**Problem statement**
Skip the pictures and copy all the data that follows exactly.

Top of Working data

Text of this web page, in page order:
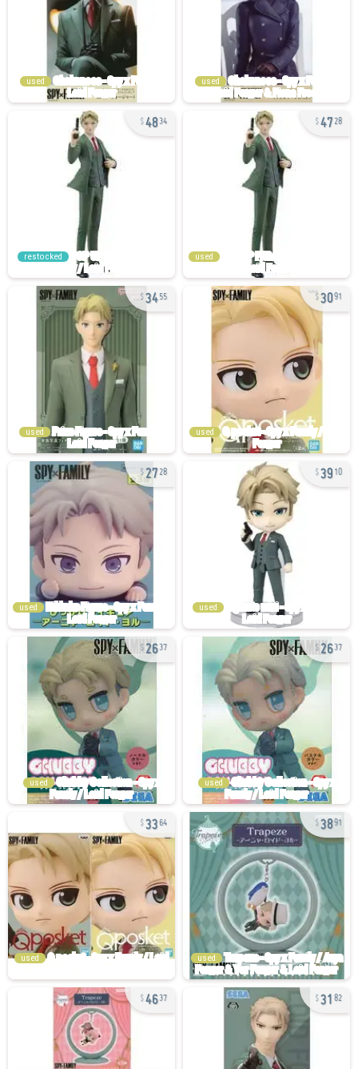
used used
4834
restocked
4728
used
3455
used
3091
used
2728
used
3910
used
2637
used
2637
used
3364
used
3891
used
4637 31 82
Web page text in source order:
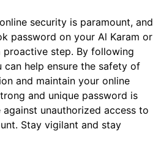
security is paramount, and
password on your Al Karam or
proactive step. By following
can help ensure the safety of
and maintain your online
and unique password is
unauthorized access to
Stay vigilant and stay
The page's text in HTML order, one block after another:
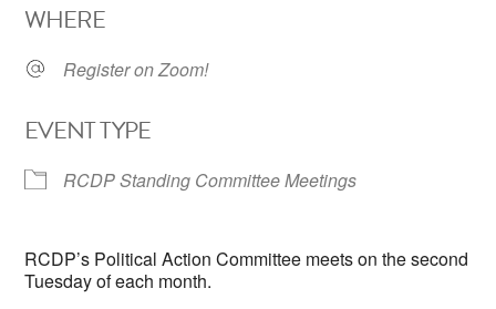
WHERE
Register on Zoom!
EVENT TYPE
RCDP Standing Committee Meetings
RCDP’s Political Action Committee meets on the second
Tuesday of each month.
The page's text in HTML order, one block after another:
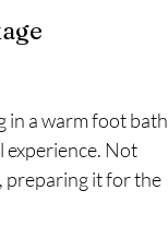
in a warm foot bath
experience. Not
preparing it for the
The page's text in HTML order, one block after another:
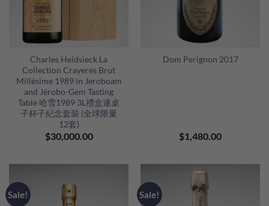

Bottom of Working data

**Solution to the problem**
Text of this web page, in page order:
used used
4834
restocked
4728
used
3455
used
3091
used
2728
used
3910
used
2637
used
2637
used
3364
used
3891
used
4637 31 82
Web page text in source order:
security is paramount, and
password on your Al Karam or
proactive step. By following
can help ensure the safety of
and maintain your online
and unique password is
unauthorized access to
Stay vigilant and stay
The page's text in HTML order, one block after another:
WHERE
Register on Zoom!
EVENT TYPE
RCDP Standing Committee Meetings
RCDP’s Political Action Committee meets on the second
Tuesday of each month.
The page's text in HTML order, one block after another:
in a warm foot bath
experience. Not
preparing it for the
The page's text in HTML order, one block after another:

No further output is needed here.